# Activity:
I'd like the entries repeated exactly, without their pictures.

# Items listed in a dataset:
::::::

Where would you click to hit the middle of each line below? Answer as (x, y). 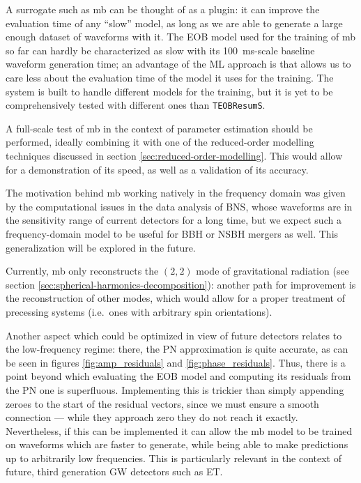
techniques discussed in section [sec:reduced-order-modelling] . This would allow (174, 155)
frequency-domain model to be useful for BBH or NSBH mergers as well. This (172, 233)
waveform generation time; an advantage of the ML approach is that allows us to (178, 64)
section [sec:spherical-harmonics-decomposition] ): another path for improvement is (181, 284)
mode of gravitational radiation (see (272, 271)
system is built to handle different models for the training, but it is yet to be (169, 91)
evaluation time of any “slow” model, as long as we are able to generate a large (174, 23)
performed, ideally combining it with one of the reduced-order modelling (160, 142)
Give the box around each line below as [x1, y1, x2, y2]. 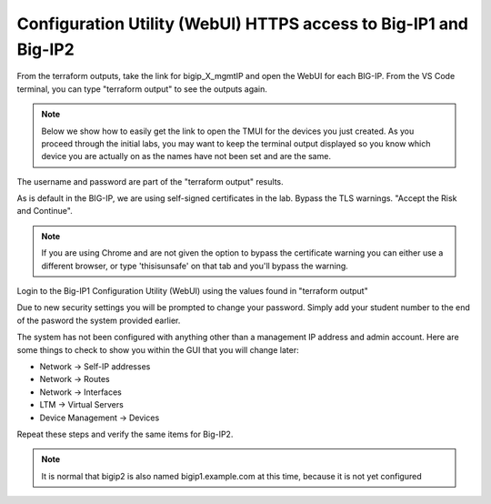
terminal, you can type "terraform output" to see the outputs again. [16, 83, 268, 95]
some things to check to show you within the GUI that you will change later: [16, 344, 299, 355]
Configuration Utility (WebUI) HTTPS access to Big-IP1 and [16, 14, 468, 34]
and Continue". [16, 206, 73, 217]
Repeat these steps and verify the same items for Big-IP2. [16, 428, 234, 439]
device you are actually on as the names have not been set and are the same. [41, 151, 332, 162]
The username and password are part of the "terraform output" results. [16, 176, 284, 186]
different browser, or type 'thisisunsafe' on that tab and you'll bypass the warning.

::::::

# Completed task:
Where would you click to hit the middle of each line below? Answer as (x, y). 
techniques discussed in section [sec:reduced-order-modelling] . This would allow (174, 155)
frequency-domain model to be useful for BBH or NSBH mergers as well. This (172, 233)
waveform generation time; an advantage of the ML approach is that allows us to (178, 64)
section [sec:spherical-harmonics-decomposition] ): another path for improvement is (181, 284)
mode of gravitational radiation (see (272, 271)
system is built to handle different models for the training, but it is yet to be (169, 91)
evaluation time of any “slow” model, as long as we are able to generate a large (174, 23)
performed, ideally combining it with one of the reduced-order modelling (160, 142)
Give the box around each line below as [x1, y1, x2, y2]. 
terminal, you can type "terraform output" to see the outputs again. [16, 83, 268, 95]
some things to check to show you within the GUI that you will change later: [16, 344, 299, 355]
Configuration Utility (WebUI) HTTPS access to Big-IP1 and [16, 14, 468, 34]
and Continue". [16, 206, 73, 217]
Repeat these steps and verify the same items for Big-IP2. [16, 428, 234, 439]
device you are actually on as the names have not been set and are the same. [41, 151, 332, 162]
The username and password are part of the "terraform output" results. [16, 176, 284, 186]
different browser, or type 'thisisunsafe' on that tab and you'll bypass the warning.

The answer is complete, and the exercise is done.